▶ _Problem to solve_:
Read through the entries below and copy each line where "Operating" turns up.

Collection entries
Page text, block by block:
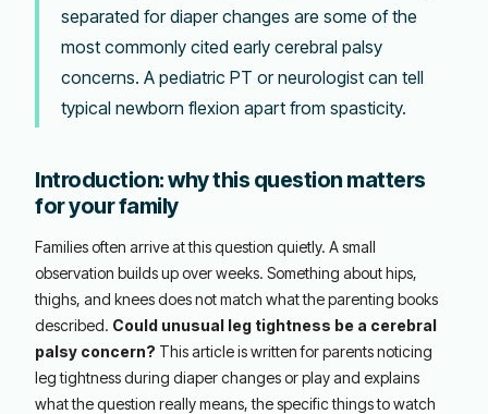
separated for diaper changes are some of the
most commonly cited early cerebral palsy
concerns. A pediatric PT or neurologist can tell
typical newborn flexion apart from spasticity.
Introduction: why this question matters
for your family
Families often arrive at this question quietly. A small
observation builds up over weeks. Something about hips,
thighs, and knees does not match what the parenting books
described. Could unusual leg tightness be a cerebral
palsy concern? This article is written for parents noticing
leg tightness during diaper changes or play and explains
what the question really means, the specific things to watch
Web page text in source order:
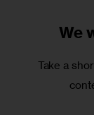
We
Take a
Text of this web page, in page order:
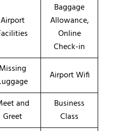
Airport
Baggage
Allowance,
Online
Check-in
Missing
Airport Wifi
and
Greet
Business
Class
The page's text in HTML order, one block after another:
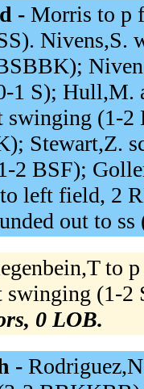
- Morris to p
Nivens,S.
S); Hull,M.
swinging (1-
Stewart,Z.
2 BSF);
left field, 2
out to
to
swinging (1-
0 LOB.
-
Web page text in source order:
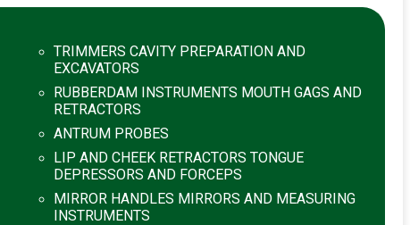
TRIMMERS CAVITY PREPARATION AND
EXCAVATORS
RUBBERDAM INSTRUMENTS MOUTH GAGS AND
RETRACTORS
ANTRUM PROBES
LIP AND CHEEK RETRACTORS TONGUE
DEPRESSORS AND FORCEPS
MIRROR HANDLES MIRRORS AND MEASURING
INSTRUMENTS
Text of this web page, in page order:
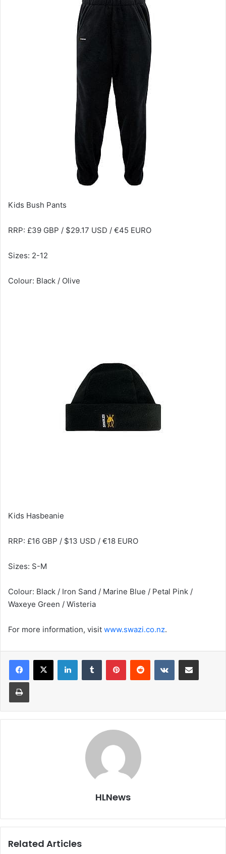
Kids Bush Pants
RRP: £39 GBP / $29.17 USD / €45 EURO
Sizes: 2-12
Colour: Black / Olive
Kids Hasbeanie
RRP: £16 GBP / $13 USD / €18 EURO
Sizes: S-M
Colour: Black / Iron Sand / Marine Blue / Petal Pink /
Waxeye Green / Wisteria
For more information, visit www.swazi.co.nz.
LinkedInTumblr PinterestReddit VKontakteShare via Email
Print
HLNews
Related Articles
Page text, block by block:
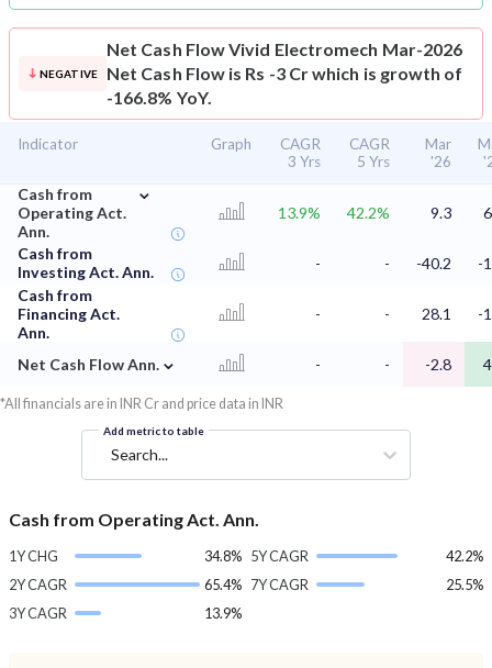
NEGATIVE
Net Cash FlowVivid Electromech Mar-2026
Net Cash Flow is Rs -3 Cr which is growth of
-166.8% YoY.
Indicator Graph
CAGR
3 Yrs
CAGR
5 Yrs
Mar
'26
Cash from
Operating Act.
Ann.
⌄
13.9% 42.2% 9.3
Cash from
Investing Act. Ann.
- - -40.2
-
Cash from
Financing Act.
Ann.
- - 28.1 -
Net Cash Flow Ann. ⌄ - - -2.8
*All financials are in INR Cr and price data in INR
Add metric to table
Search...
Cash from Operating Act. Ann.
1Y CHG
34.8%
2Y CAGR
65.4%
3Y CAGR
13.9%
5Y CAGR
42.2%
7Y CAGR
25.5%
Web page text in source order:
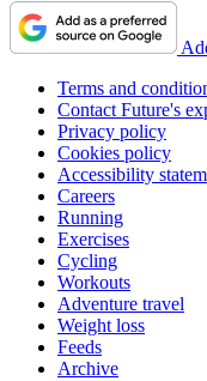
Terms and
Contact Future's
Privacy policy
Cookies policy
Accessibility
Careers
Running
Exercises
Cycling
Workouts
Adventure travel
Weight loss
Feeds
Archive

▶ _Result of this task_:
Operating Act.
Cash from Operating Act. Ann.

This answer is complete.